Answer: The amount of salt in the tank after 8 minutes is 36.52 pounds.

Step-by-step explanation:

Salt in the tank is modelled by the Principle of Mass Conservation, which states:

(Salt mass rate per unit time to the tank) - (Salt mass per unit time from the tank) = (Salt accumulation rate of the tank)

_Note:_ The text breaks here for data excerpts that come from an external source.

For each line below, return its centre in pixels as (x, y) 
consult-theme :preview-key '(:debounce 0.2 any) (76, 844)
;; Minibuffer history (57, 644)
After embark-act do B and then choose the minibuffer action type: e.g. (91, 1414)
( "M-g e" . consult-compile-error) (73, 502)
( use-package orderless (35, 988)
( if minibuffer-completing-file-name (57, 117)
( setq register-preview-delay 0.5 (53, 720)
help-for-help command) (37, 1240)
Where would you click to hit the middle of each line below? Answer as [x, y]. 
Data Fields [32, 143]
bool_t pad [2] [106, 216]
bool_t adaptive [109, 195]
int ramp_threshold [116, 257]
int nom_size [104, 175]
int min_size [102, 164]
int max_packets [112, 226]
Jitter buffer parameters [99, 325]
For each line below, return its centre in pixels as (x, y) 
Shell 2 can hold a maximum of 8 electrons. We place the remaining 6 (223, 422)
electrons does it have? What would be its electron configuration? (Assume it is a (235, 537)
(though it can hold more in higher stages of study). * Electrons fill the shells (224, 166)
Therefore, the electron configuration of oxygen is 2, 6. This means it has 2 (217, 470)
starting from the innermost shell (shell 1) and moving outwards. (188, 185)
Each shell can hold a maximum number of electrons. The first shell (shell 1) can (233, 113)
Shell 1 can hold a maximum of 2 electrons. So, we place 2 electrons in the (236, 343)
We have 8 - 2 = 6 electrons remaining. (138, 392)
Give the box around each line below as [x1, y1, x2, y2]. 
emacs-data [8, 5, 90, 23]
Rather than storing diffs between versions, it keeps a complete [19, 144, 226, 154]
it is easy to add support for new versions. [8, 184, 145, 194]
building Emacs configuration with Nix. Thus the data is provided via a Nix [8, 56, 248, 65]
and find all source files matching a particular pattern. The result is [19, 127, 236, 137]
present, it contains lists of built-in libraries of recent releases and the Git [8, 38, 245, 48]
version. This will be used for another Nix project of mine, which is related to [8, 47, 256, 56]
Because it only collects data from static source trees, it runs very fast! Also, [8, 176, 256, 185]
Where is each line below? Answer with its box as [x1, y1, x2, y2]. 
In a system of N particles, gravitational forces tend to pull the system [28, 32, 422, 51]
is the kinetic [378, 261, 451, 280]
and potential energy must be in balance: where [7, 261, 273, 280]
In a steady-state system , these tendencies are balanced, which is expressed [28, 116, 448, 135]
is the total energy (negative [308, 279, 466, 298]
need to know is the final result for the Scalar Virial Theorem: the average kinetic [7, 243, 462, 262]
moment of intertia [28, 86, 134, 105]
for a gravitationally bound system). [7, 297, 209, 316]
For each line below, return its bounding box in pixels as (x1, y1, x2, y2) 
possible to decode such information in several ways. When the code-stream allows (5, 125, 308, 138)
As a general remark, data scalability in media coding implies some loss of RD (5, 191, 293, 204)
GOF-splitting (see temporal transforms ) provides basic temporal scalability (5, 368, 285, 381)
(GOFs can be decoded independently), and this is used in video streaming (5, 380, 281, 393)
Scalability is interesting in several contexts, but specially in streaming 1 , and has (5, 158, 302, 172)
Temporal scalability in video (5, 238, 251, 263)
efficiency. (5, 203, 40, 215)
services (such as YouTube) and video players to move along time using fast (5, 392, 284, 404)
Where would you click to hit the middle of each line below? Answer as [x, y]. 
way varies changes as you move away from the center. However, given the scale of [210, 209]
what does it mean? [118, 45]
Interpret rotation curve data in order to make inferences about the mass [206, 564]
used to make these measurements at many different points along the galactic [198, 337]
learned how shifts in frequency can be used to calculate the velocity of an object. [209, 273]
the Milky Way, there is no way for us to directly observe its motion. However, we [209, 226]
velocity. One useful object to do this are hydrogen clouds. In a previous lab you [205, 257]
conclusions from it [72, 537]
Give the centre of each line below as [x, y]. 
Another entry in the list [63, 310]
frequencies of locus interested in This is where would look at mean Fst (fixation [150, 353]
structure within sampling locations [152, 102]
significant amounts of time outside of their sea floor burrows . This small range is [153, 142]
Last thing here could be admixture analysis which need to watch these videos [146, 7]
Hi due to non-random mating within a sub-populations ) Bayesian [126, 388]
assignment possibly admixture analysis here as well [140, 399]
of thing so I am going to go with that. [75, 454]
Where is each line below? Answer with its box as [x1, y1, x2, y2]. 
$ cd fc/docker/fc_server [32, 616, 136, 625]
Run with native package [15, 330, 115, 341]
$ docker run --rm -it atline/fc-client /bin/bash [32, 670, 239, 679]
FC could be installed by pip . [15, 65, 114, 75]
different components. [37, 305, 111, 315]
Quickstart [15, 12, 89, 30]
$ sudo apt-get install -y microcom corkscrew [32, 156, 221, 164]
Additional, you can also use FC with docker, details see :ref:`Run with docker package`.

Flow is measured as the product of salt concentration and flow. A well stirred mixture means that salt concentrations within tank and in the output mass flow are the same. Inflow salt concentration remains constant. Hence:

$c_{0} \cdot f_{in} - c(t) \cdot f_{out} = \frac{d(V_{tank}(t) \cdot c(t))}{dt}$

By expanding the previous equation:

$c_{0} \cdot f_{in} - c(t) \cdot f_{out} = V_{tank}(t) \cdot \frac{dc(t)}{dt} + \frac{dV_{tank}(t)}{dt} \cdot c(t)$

The tank capacity and capacity rate of change given in gallons and gallons per minute are, respectivelly:

$V_{tank} = 220\\\frac{dV_{tank}(t)}{dt} = 0$

Since there is no accumulation within the tank, expression is simplified to this:

$c_{0} \cdot f_{in} - c(t) \cdot f_{out} = V_{tank}(t) \cdot \frac{dc(t)}{dt}$

By rearranging the expression, it is noticed the presence of a First-Order Non-Homogeneous Linear Ordinary Differential Equation:

$V_{tank} \cdot \frac{dc(t)}{dt} + f_{out} \cdot c(t) = c_0 \cdot f_{in}$ , where $c(0) = 0 \frac{pounds}{gallon}$ .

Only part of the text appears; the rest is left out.